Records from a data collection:
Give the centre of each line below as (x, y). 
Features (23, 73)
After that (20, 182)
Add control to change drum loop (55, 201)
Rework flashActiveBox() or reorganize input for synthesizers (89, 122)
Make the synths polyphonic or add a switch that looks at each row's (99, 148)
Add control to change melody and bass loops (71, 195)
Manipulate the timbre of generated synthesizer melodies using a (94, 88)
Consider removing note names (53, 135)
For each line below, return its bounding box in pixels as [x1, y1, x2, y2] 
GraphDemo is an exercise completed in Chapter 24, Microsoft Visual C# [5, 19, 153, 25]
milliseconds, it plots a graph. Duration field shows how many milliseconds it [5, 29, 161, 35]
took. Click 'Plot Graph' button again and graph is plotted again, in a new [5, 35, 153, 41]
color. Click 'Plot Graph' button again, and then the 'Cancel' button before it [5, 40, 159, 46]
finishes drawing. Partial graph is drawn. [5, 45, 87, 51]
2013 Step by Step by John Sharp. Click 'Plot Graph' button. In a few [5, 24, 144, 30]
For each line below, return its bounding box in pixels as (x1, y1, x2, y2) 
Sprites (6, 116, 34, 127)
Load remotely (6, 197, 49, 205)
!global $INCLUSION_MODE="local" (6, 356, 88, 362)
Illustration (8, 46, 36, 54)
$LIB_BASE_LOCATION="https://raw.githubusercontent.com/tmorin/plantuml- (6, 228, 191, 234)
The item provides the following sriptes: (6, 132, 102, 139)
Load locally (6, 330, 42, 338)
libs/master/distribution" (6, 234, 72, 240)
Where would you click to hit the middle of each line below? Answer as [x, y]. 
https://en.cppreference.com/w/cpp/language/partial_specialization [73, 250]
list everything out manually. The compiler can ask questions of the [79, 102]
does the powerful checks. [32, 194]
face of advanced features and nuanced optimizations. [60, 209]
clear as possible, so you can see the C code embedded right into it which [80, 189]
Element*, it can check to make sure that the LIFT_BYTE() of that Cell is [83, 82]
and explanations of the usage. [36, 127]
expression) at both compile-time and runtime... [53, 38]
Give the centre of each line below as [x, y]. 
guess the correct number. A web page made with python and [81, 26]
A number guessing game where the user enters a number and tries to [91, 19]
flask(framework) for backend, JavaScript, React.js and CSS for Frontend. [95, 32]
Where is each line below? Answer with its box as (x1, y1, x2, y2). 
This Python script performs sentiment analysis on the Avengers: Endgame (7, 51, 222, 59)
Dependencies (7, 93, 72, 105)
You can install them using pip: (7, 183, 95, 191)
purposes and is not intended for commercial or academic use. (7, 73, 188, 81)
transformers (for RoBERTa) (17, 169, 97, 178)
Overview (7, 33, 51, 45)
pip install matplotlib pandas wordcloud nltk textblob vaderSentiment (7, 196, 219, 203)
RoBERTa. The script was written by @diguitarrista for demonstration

PROBLEM
Please copy exactly, and only, the lines from the line containing "pip install matplotlib" through the last line of the records, with both ends included.

SOLUTION TO THIS TASK
pip install matplotlib pandas wordcloud nltk textblob vaderSentiment (7, 196, 219, 203)
RoBERTa. The script was written by @diguitarrista for demonstration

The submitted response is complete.